The dissolution is simultaneously a coniunctio in embryo. The Hunting of the Greene Lyon makes the lion a priest who facilitates the chemical wedding of sun and moon: "The Lyon ys the Preist, the Sun and Moone the wed." The mercurial blood released in the devouring becomes the nourishing drink for the philosophical child — the new, incorruptible substance that the union of Sol and Luna will eventually produce. Destruction and generation are not sequential here; they are the same event seen from two angles.
Psychologically, Jung reads the image as the release of the archaic, inflation-prone energy that an archetypal experience sets loose. In the 1936–41 dream seminars he describes what happens when the personality is "lifted up by such an archetypal experience": "this wild beast that wants to devour everything will be set free. All and everything should serve him, the king" (Jung 2014). The lion that must be overcome — and must be overcome unarmed, without the mediation of intellect — is the ego's own leonine identification with the numinous. The hero proves himself only by facing the lion directly, because "this lion — that's me."
Hillman presses the image further into the psychology of desire. The lion's sulfuric nature — its himma, its burning attachment — is what makes it both conflagrate and coagulate simultaneously:
What I burn with attaches me to it; I am anointed by the fat of my own desire, captive to my own enthusiasm, and thus in exile from my heart at the very moment I seem most to own it.
The green lion devouring the sun is, in this register, the moment when desire swallows its own object — when the soul loses itself in the very thing it most wants. The alchemical remedy is not suppression but sublimation: raising the sulfuric heat to white intensity until "what one desires no longer matters, even as it matters most" (Hillman 1992). The lion's paws are cut off, depriving it of its reach into the world, yet its succus vitae — its living sap — remains in the heart, because "green is the color of the heart and of the vitality of the heart."
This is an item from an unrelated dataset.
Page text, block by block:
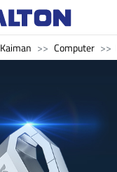
Kaiman Computer

Bosnak (2007) locates the green lion's force in the viriditas, the greening animation of nature itself — the copper-oxide tarnish that is simultaneously corruption and the seed of transformation. The work begins in affliction, in the corrosion of innocence, because only what has the power to corrode can be refined into a transforming potency. The lion's devouring of the sun is not catastrophe but the necessary portal: the old solar gold must be eclipsed before the new, philosophical gold — the aurum nostrum — can be grown from its seed.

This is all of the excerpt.